I gave a glorious (in my mind) run-through of where the program was headed, and how we were reshaping it based on partner feedback. But after my talk a partner approached me and gave me - putting it mildly here - a piece of his mind.

”Your directory is useless! Your program is useless! We joined the Connect Program last year and have got next to nothing out of it! I shouldn’t even be here! This is a waste of my time!” Or words to that effect.

He had a right to be frustrated. His company had gained zero traction in the HubSpot Connect Partner ecosystem. And not for the want of effort - time and money had been invested into their integration with HubSpot. Clearly something had to change.

Later that evening, at a wonderful after party, I ended up chatting with two other Connect Partners. One, like the partner earlier in the day, was both angry and frustrated. His feedback was almost the same. “We get nothing from this! Your directory does nothing for us, so your new App Marketplace will do nothing for us, too! This is a waste of time!”

The Eureka Effect

The other partner, however, had another point of view.

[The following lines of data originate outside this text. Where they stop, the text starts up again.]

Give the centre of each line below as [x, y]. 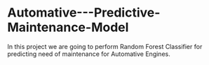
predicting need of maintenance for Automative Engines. [89, 54]
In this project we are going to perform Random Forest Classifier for [105, 46]
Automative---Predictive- [84, 13]
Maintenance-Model [68, 27]

He was rooting for us. His integration with HubSpot was a core part of his go-to-market. Our simple directory was sending him lots and lots of high quality leads. He was insanely happy, and happy to be at our event that day.

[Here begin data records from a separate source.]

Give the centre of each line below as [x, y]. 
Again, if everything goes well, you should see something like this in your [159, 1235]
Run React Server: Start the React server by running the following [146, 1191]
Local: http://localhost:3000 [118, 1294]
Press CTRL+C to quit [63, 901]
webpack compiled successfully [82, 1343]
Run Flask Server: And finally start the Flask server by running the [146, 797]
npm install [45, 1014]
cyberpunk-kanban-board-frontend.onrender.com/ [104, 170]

Then, right on cue, something magical happened (this is a true story, I swear). His phone beeped, he reached into his pocket to see what the notification was, and - voila - it was a Slack notification telling him a new customer had signed up for his product just moments before. The referral came from, you guessed it, the HubSpot Connect Partner directory. It was not his first such notification that day.

He had just proved the point I had tried to make earlier to the frustrated and angry partners. Their products, and the way they priced and sold them, simply weren’t a good fit for HubSpot customers. Let me explain.

Sell the way our customers like to buy

HubSpot at the time had (and still has) a range of go-to-market motions, starting with a suite of free tools, graduating up to a set of priced plans - starting from tens of dollars for small businesses, to tens of thousands of dollars for more “enterprise” features. When I say enterprise, HubSpot’s “enterprise” sweet spot was 200 - 2000 seats. Siebel we were not.

But the products the angry and frustrated partners were offering through the Connect Partner Directory were incredibly misaligned with this reality. Their pricing started from tens of thousands of dollars. Neither of them included transparent pricing information on their listings - potential customers had to extract it from them through a series of emails and demo calls. It was a bad use of everyone’s time.

And the happy partner? He sold his products the way HubSpot customers liked to buy them. He offered free tools, and a free tier. Priced plans started from $25 a month - similar to HubSpot at the time. His products and integrations earned thousands of installs through the HubSpot Connect Partner directory. Those installs generated hundreds of paying customers. He was primed and ready to build on that through the new HubSpot App Marketplace.

A happy(ish) ending

After the event, the first angry and frustrated partner of the day digested what he’d learned. He took onboard our advice - sell the way our customers like to buy - and redesigned his pricing and packaging to align more closely with what HubSpot customers expected. After a while, the customers started to come. They may have paid less initially, but there were more of them. Over time many of those grew to become fully fledged Enterprise customers. A good outcome.

Unfortunately, things didn’t work out for the second angry and frustrated partner - their business no longer exists.

The happy partner, however, is still thriving. Making the most of the HubSpot App Marketplace, acquiring new customers, hiring new teammates to look after them. They’re still selling the way HubSpot customers like to buy - and customers are buying what they’re building.